(Exercise directions) Reproduce the records below exactly, but only between the lines holding "agosto 13, 2018 446,019" and "noviembre 10, 2017 63,390", inclusive.

Source data
★ ★ ★ ★ ★

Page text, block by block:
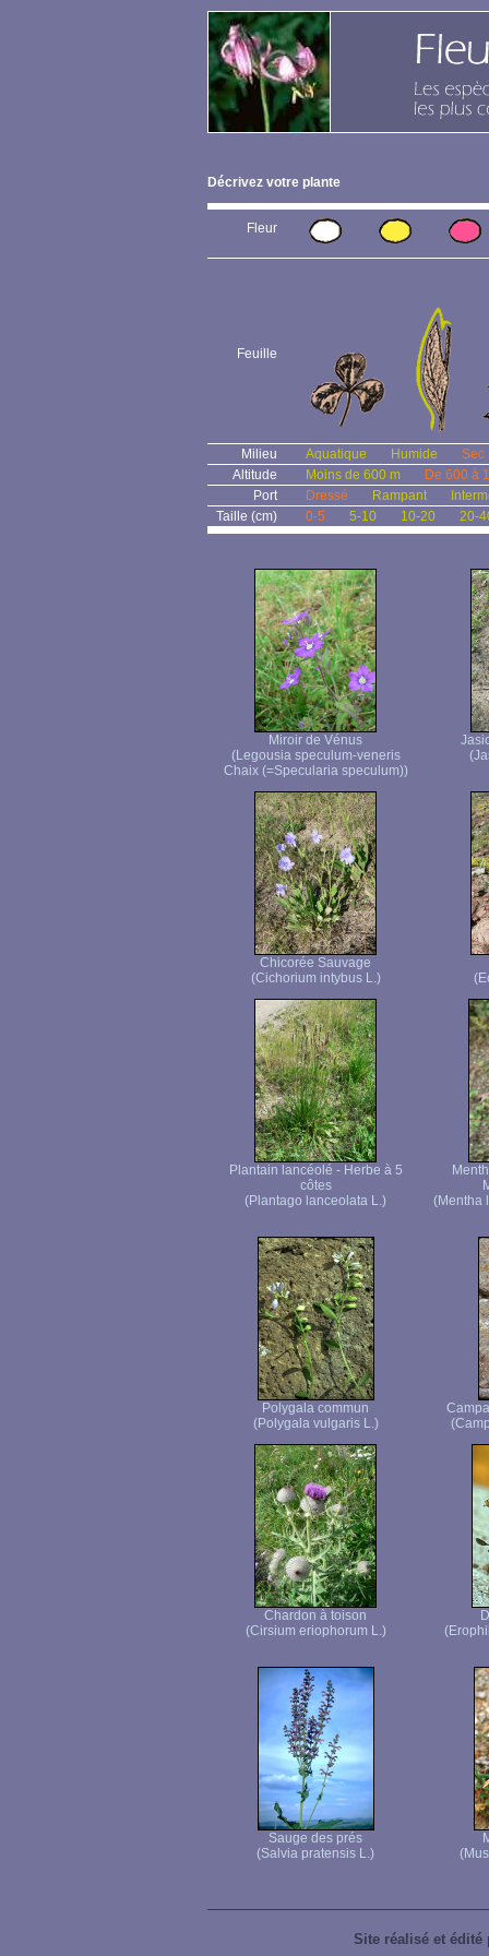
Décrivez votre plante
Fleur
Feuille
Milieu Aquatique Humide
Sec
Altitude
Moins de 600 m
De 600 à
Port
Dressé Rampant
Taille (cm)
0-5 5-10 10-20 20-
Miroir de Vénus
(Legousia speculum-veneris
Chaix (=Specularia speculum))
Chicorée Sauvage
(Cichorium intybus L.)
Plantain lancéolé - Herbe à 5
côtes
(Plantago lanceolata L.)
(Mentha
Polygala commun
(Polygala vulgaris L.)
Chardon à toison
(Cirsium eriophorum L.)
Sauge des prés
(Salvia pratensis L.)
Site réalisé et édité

★ ★ ★ ★ ★

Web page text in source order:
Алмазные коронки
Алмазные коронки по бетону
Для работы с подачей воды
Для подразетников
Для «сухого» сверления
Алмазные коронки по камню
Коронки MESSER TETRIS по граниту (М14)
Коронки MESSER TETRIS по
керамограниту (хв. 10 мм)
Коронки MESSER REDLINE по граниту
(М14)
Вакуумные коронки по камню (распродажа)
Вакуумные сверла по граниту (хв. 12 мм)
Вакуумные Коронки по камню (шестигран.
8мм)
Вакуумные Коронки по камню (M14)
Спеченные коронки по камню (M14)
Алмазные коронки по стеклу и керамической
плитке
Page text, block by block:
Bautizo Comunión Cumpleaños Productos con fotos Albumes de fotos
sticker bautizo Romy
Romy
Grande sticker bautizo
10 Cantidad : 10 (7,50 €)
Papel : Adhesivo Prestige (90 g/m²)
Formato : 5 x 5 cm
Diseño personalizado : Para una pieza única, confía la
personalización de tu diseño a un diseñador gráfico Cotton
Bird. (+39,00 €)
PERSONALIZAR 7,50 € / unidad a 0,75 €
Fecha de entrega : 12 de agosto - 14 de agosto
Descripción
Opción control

★ ★ ★ ★ ★

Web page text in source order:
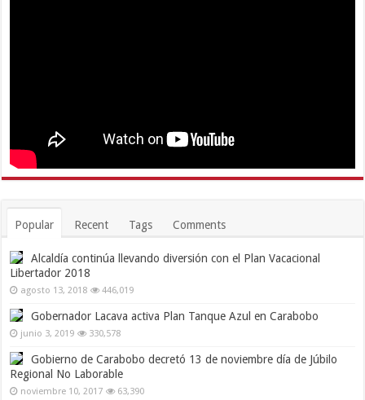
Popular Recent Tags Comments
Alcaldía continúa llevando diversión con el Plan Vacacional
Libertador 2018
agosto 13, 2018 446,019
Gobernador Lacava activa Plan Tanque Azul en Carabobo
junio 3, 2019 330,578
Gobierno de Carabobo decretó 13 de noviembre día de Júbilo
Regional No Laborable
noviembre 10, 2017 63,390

★ ★ ★ ★ ★

(Solution for this task)
agosto 13, 2018 446,019
Gobernador Lacava activa Plan Tanque Azul en Carabobo
junio 3, 2019 330,578
Gobierno de Carabobo decretó 13 de noviembre día de Júbilo
Regional No Laborable
noviembre 10, 2017 63,390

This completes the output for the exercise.